It should have been, eh.. another hack that GLIBC has but it’s transparent on FreeBSD… ok let summarize for who doesn’t know.
On 32-bit systems (the ones that used to be the most common, like x86 and ppc, and spac32), you can open a file just if it’s smaller than 2GiB, that because the offset in the file is represented by a long, so it’s 32-bit and so maxes out at 2GiB. To avoid this, there’s the “largefile” support, that should break binary compatibility but let opening files bigger than 2GiB.
Today is quite usual yo have files bigger than 2GiB… we have DVDs of (about) 4GiB and HDDs up to 320GB, so largefile support is logically enabled quite everywhere, but .. glibc doesn’t enable it by default, as FreeBSD does.
The result is that programs must enable it by themselves defining _FILE_OFFSET_BITS=64, usually calling AC_SYS_LARGEFILE in a configure.ac script to let the configure find out what is needed.
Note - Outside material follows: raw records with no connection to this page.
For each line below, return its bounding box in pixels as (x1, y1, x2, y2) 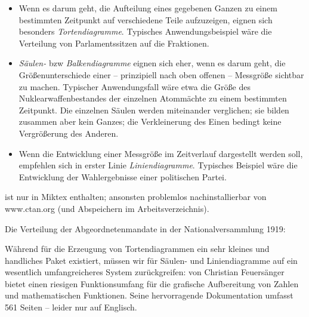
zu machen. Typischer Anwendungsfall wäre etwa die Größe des (18, 80, 251, 93)
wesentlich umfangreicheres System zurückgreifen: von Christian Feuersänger (5, 266, 285, 278)
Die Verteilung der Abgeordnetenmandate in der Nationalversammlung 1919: (5, 222, 286, 235)
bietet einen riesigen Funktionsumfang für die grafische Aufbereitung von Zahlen (5, 277, 299, 290)
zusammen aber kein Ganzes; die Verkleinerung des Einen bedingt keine (18, 115, 282, 128)
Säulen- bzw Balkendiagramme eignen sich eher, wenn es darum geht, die (18, 57, 286, 69)
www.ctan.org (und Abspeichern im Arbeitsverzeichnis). (5, 202, 209, 214)
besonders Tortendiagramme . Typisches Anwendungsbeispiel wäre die (18, 25, 272, 38)
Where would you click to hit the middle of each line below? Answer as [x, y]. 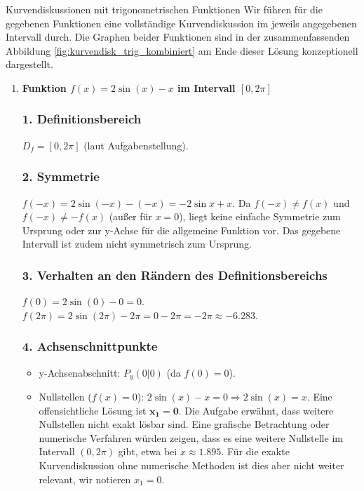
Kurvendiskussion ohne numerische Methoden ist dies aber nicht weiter [191, 465]
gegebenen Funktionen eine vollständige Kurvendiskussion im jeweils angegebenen [181, 23]
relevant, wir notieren [85, 479]
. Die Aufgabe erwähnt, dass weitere [256, 410]
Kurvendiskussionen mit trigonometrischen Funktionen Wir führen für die [164, 9]
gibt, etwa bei [148, 451]
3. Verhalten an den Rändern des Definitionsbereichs [175, 275]
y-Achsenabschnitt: [80, 372]
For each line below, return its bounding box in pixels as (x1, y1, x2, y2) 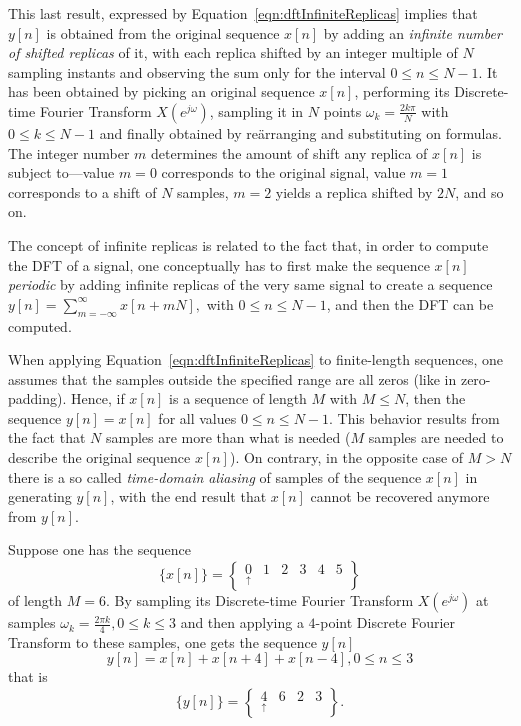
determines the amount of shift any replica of (151, 142, 428, 163)
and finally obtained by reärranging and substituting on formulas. (99, 122, 502, 143)
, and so (455, 181, 504, 202)
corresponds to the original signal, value (161, 162, 406, 183)
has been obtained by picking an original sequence (8, 81, 315, 102)
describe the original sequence (8, 447, 191, 468)
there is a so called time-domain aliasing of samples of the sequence (8, 466, 422, 487)
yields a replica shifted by (275, 181, 433, 202)
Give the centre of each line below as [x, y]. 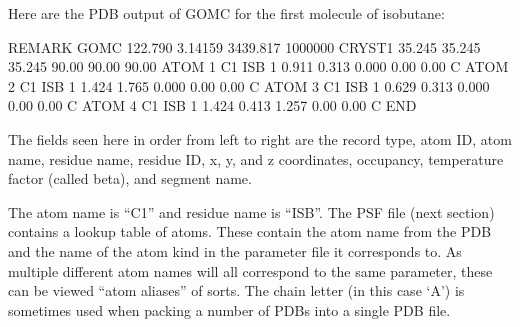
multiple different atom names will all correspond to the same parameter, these [250, 270]
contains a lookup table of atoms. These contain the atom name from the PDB [250, 231]
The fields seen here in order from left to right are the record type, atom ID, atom [260, 138]
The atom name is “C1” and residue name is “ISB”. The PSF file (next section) [251, 211]
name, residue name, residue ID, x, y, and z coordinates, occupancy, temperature [256, 158]
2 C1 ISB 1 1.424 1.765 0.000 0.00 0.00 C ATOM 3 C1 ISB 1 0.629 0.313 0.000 [249, 85]
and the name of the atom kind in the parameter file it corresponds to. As [235, 250]
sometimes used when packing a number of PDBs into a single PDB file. [229, 309]
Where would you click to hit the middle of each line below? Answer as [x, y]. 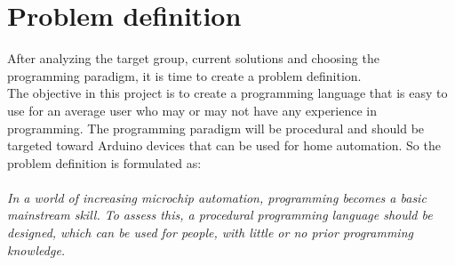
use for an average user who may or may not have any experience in [192, 110]
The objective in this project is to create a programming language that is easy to [227, 93]
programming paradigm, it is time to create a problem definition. [184, 75]
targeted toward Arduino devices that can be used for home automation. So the [224, 145]
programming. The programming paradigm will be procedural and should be [216, 128]
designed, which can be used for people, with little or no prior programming [210, 233]
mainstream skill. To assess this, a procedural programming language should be [220, 215]
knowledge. [36, 249]
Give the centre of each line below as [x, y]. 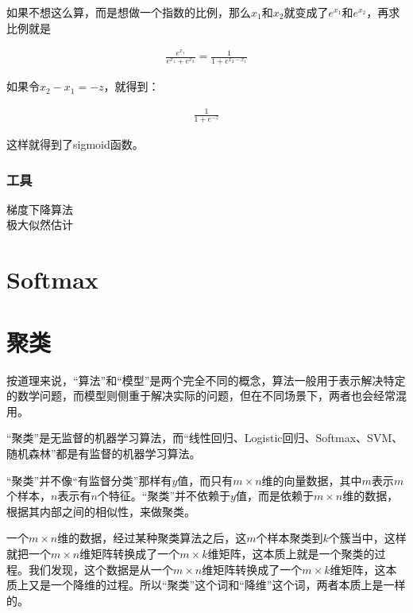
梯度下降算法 [40, 209]
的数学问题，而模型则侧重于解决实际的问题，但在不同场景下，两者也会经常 [201, 396]
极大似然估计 [40, 225]
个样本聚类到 [289, 538]
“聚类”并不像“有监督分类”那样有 [89, 480]
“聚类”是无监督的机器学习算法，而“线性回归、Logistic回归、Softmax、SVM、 [205, 438]
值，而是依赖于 [274, 496]
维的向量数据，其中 [312, 480]
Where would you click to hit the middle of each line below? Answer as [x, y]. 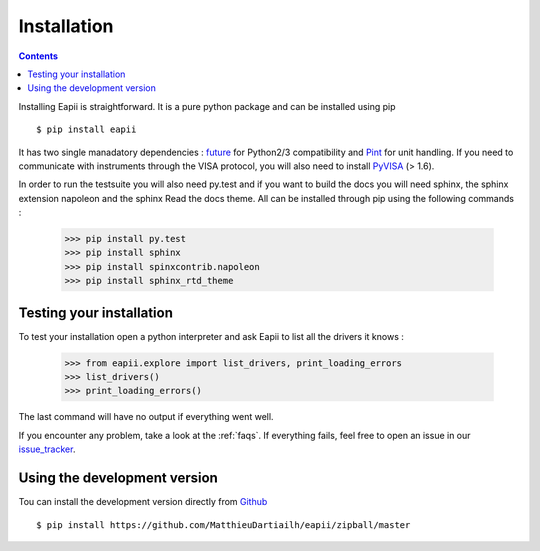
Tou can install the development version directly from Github [143, 502]
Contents [38, 56]
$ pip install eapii [86, 129]
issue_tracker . [47, 449]
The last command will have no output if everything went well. [146, 417]
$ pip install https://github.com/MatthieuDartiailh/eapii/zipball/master [223, 524]
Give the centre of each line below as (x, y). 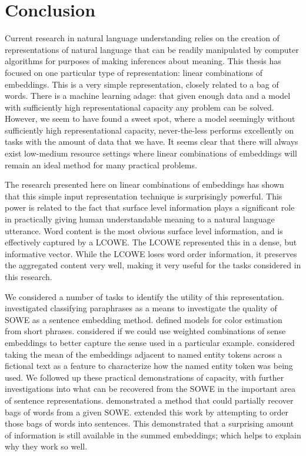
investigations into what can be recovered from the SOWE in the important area (150, 389)
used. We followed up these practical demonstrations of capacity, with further (144, 377)
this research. (29, 277)
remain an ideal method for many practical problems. (101, 164)
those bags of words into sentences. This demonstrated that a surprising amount (149, 423)
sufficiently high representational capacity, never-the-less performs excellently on (149, 130)
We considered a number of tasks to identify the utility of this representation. (145, 296)
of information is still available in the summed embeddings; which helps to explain (153, 435)
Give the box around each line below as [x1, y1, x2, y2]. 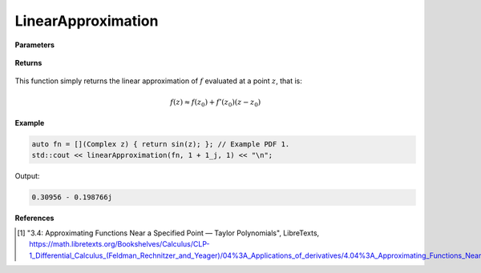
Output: [14, 171, 40, 181]
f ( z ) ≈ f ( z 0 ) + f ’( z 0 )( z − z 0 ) [169, 97, 261, 108]
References [14, 213, 55, 223]
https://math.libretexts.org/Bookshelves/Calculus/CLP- [29, 239, 210, 249]
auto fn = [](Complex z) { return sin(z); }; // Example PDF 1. [31, 140, 290, 149]
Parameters [14, 40, 55, 50]
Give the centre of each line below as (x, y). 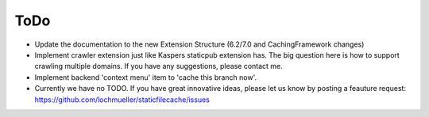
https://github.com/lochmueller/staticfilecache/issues (122, 100)
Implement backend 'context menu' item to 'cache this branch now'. (146, 77)
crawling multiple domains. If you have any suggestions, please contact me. (159, 66)
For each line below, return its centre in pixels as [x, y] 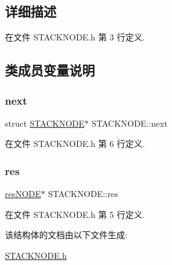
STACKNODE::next [129, 123]
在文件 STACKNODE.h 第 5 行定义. [75, 214]
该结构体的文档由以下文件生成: [66, 235]
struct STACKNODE [45, 123]
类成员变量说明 [50, 70]
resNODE [23, 194]
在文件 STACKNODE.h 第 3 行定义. [75, 37]
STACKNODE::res [83, 194]
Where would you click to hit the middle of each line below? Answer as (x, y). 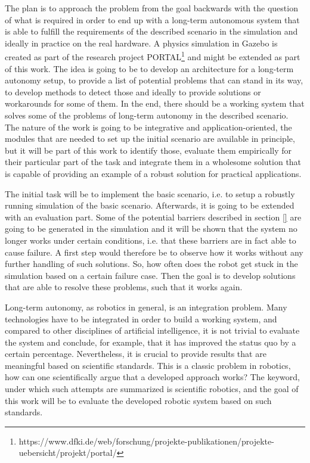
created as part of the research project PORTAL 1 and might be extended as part (153, 56)
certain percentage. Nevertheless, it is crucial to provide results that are (136, 354)
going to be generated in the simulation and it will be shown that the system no (151, 229)
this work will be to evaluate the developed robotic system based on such (138, 400)
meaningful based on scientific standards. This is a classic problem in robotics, (148, 365)
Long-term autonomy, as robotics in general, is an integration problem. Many (146, 307)
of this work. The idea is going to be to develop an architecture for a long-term (149, 68)
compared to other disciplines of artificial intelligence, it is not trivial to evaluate (152, 330)

Unfortunately, not all the programs do this, and also when they do, there are cases that makes them broken anyway.
amne yesterday made me notice that flac, lame and oggenc doesn’t use largefile.. and this is bad. flac is now fixed, I just needed to add AC_SYS_LARGEFILE call and a little hack to make sure that config.h is included everywhere. lame is fixed, too, also if it made me wondering for a bit because the call was already there, and the config.h was already included… it turned out that lame was using a custom config.h.in without adding largefile definitions. From lame to toolame, the step was great… the latter doesn’t use autoconf, so I just worked that around appending flags in the ebuild.
Also, alsa-utils, that was already worked around in 1.0.9-r1, have now a proper fix for 1.0.10_rc1 (yeah I added all the 1.0.10_rc1 ebuilds yesterday, hardmasked for now), that I sent upstream and I hope it will be fixed for next version.
This is going to be a long day, a long day for sure.